EĞİTİM - 22 Kasım 2019 Cuma 13:20

NEVÜ İlahiyat Fakültesi “Hz. Peygamber ve Aile” konulu panel düzenledi

A
A
A
NEVÜ İlahiyat Fakültesi “Hz. Peygamber ve Aile” konulu panel düzenledi

Nevşehir Hacı Bektaş Veli Üniversitesi (NEVÜ) İlahiyat Fakültesi tarafından “Hz.

Nevşehir Hacı Bektaş Veli Üniversitesi (NEVÜ) İlahiyat Fakültesi tarafından “Hz. Peygamber ve Aile” konulu panel düzenlendi.


NEVÜ Kültür ve Kongre Merkezi Karavezir Salonunda, üniversitenin akademik ve idari personeli ile öğrencilerinin katılımıyla düzenlenen panel, NEVÜ İlahiyat Fakültesi öğrencilerinden ve Şifa Camii İmam-Hatibi Mehmet Ali Aydemir ve ekibinin seslendirdiği ilahi dinletisi ile başladı.

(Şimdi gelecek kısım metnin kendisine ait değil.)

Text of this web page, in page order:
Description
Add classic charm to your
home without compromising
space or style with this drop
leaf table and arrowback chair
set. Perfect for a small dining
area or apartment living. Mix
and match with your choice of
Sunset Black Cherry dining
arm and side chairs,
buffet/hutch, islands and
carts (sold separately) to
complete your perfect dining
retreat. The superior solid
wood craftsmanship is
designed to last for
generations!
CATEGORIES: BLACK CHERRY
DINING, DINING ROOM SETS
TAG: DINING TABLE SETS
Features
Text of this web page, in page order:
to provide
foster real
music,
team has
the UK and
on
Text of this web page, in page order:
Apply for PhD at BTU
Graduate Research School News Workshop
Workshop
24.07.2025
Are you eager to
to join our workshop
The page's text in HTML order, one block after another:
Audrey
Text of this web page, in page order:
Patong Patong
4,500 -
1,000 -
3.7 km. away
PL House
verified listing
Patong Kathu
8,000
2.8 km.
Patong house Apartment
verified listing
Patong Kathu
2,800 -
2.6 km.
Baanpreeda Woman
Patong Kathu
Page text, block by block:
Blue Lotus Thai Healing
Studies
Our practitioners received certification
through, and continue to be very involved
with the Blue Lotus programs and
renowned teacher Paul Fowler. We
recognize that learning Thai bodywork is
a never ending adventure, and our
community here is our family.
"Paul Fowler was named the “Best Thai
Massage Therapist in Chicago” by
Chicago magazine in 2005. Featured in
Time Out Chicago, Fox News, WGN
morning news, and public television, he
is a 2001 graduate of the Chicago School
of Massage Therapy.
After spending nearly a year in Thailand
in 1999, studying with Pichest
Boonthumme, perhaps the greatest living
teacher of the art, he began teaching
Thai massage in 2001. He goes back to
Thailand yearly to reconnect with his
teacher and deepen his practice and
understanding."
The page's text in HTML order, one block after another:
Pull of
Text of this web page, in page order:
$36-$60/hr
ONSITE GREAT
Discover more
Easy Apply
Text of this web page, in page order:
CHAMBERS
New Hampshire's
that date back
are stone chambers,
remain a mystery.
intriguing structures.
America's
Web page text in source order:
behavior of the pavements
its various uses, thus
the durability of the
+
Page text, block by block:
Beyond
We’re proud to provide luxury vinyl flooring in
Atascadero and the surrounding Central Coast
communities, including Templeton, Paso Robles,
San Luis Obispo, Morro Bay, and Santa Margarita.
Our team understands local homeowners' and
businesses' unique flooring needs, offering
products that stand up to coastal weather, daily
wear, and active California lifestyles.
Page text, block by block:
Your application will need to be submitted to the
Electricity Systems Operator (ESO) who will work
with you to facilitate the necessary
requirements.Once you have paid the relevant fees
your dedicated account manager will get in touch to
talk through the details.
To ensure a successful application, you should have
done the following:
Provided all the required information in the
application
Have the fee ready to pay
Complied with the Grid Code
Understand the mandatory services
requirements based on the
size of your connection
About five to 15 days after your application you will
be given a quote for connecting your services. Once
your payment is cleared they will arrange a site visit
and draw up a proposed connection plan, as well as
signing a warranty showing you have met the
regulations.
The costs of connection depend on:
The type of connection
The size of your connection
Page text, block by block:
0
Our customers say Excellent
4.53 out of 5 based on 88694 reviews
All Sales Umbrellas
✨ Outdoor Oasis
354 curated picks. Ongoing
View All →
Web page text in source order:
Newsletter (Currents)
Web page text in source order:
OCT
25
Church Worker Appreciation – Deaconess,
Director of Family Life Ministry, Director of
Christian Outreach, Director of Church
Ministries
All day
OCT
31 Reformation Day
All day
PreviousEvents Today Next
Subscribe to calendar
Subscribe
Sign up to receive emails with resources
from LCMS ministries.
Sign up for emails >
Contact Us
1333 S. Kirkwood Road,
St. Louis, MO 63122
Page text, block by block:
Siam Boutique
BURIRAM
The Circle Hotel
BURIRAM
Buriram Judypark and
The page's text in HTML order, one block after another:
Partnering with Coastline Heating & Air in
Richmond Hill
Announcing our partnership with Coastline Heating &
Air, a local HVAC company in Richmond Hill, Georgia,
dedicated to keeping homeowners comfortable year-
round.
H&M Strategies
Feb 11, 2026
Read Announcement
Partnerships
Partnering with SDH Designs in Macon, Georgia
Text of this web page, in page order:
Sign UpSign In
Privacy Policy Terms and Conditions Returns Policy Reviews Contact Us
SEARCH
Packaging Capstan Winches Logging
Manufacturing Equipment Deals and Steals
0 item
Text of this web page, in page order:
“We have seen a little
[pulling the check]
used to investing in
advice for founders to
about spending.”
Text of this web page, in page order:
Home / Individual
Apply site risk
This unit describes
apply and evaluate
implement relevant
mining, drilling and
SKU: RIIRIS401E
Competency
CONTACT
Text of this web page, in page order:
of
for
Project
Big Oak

İlahi dinletisinin akabinde saygı duruşu ve İstiklal Marşı’nın okunması, Kur’an-ı Kerim Tilaveti ile devam eden panelin açılış konuşmasını İlahiyat Fakültesi Dekanı Prof. Dr. Zülfikar Durmuş yaptı. Panelin oturum başkanlığını da yapan Durmuş, “Aile kurumu Kur’an-ı Kerim’de, Allah’u Teâlâ’nın bizzat kurulmasını emrettiği, tavsiye ettiği bir müessesedir. İlk insan Hz. Adem ve eşi Hz. Havva’yı cennette yaratıldıktan sonra Allah’ı Teâlâ onlara, “Ey Adem eşin ile birlikte cennete yerleşin, burada imar iskanını tamamlayın” dedi. Dolayısıyla ailenin oluşması tamamen ilahi bir istektir. Onun için aile kurumu mukaddestir, ulvidir, Allah katında çok mübarektir. Bu mukaddes ve ulvi yuvanın asla zedelenmemesi gerekir. Fakat Şeytan azapta gerek, hem Şeytan’ın dürtüleri, hem de Şeytanlaşmış insanların, özellikle Batıdan gelen fikri düşüncelerin etkisiyle aile kurumumuz maalesef çatırdamaya başladı. O bakımdan biz Müslümanların tekrar aile kurumumuza sahip çıkarak, bu müessesemizin hiçbir şekilde zedelenmesine müsaade etmememiz gerekir. Aksi takdirde toplumsal olarak, sosyolojik olarak altından kalkamayacağımız keşmekeşlik ve kaos halini yaşarız. Nitekim bugün Müslüman ailelerin pek çoğu sancılı bir durumda. Aile müessesinizi şunun için Kur’an-ı Kerim önemsiyor: Aile kişinin huzur bulanacağı bir ortamdır, sükûnete ereceği bir ortamdım. İkinci olarak neslin devamı için bir vesiledir ve üçüncü olarak da dinimizce her türlü günah sayılan konulardan alıkoyan bir vasıtadır aile” diye konuştu.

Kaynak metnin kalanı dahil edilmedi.